盗走的男女都没有超过十六岁,更没有小于十岁的。这些被盗的孩子在一年后会平安回到家中,孩子们谁都没有在父母面前提过,他们那一年到底去了哪里,做了什么。
而这句‘空空而来,满满而去’是他们夫妻盗人盗物的凭证。
至于这三十年来为何没人抓住他们夫妻,更没有冒名的,这些事情就不得而知了。
阿飞此刻心中总算松了口气,就是有些失落,一年后再相见,很难言,不是吗?
李寻欢将纸条递给阿飞,扫了那太师椅上的赵恨生,摇头叹息一声,便向门外走去。
“你们就这样走了吗?”赵恨生幽幽说道。
阿飞转身,好笑的道:“怎么?留下你又不管吃管住,我们何必留下。”
“二位知道的太多了,放你们走,我睡不安慰。”赵恨生站起身,狠辣的道,“所以,今晚二位必须死。”
阿飞扫了那围着赵恨生的黑衣人,向着豹爷道:“豹爷,你隐瞒了很多事啊。”
不待豹爷回话,那十多个黑衣人提刀冲向阿飞和李寻欢。
“赵恨生,你聪明了那么长时间,这次,你真是够愚蠢的。”阿飞说完话,人影晃动,剑出,穿梭在人群中。
剑收,不理倒地的惨叫的那些黑衣人。
一瞬间便来到赵恨生面前,剑指着咽喉处,阿飞轻蔑的道:“你费尽心机得来的金丝甲,只能护住你的前胸后背,你这里护的住吗?”
“田豹,你要干什么?”
李寻欢头也不回的道:“你就不能等我们出门再动手吗?‘勾云手’田豹。”
阿飞看着这一辈子脑袋没端正的赵恨生,不想就在死后才跟常人一样,除了眼中的不甘,死不瞑目,只怪身上那件金丝甲,谁都想要。

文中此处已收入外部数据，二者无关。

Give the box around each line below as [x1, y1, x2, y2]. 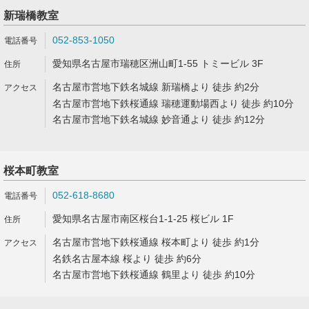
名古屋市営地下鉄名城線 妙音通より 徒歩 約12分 [52, 114, 265, 125]
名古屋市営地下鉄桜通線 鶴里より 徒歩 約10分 [52, 269, 255, 280]
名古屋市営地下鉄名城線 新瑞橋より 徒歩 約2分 [52, 81, 259, 92]
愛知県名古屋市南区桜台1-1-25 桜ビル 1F [52, 213, 234, 224]
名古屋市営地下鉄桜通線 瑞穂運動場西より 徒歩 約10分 [52, 98, 294, 109]
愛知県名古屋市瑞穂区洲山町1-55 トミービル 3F [52, 58, 263, 69]
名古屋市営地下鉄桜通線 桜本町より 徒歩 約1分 [52, 237, 259, 248]
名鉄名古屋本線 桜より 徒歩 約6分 [52, 253, 201, 264]
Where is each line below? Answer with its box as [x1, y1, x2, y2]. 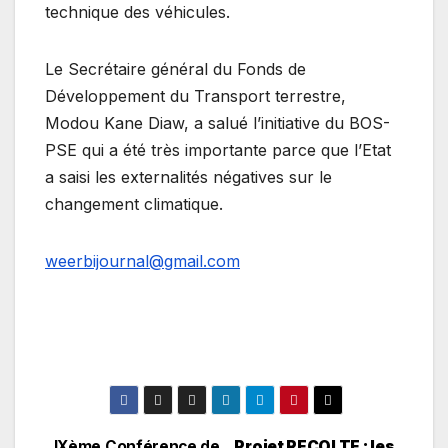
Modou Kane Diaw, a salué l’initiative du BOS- [45, 113, 390, 134]
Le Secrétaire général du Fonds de [45, 59, 306, 80]
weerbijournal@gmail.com [45, 251, 240, 272]
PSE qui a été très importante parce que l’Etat [45, 140, 391, 161]
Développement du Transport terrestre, [45, 86, 346, 107]
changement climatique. [45, 194, 223, 215]
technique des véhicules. [45, 2, 230, 23]
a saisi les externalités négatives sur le [45, 167, 332, 188]

“难道他不该死吗?满口江湖道义,让我们兄弟二人护送他的结拜兄弟——朱山出关。结果呢?就为了这件东西,他让我们杀了朱山,我的兄弟田鼠更是被你们杀了。”田豹脱下赵恨生身上的金丝甲,面无表情的道。
阿飞不解的问道:“刚才我已经说了,金丝甲挡不住我的剑,你拿它也是无用啊。”
田豹苦涩扫了一眼李寻欢的背影道:“金丝甲确实挡不住你的剑,更挡不住那柄飞刀。”
李寻欢转过身,叹息道:“十年前,我和你只有一面之缘。十年后,如果不是赵恨生喊出你的名字,我根本想不起你。”
阿飞转身,摇头道:“十年时间,确实可以改变很多事、很多人,既然你得到了你想要的,我们也该走了。”
“这金丝甲挡不住二位的剑和飞刀,但它并不是无用之物。近几日,江湖中人、豪门望族,人人都想得到它。”田豹解释道。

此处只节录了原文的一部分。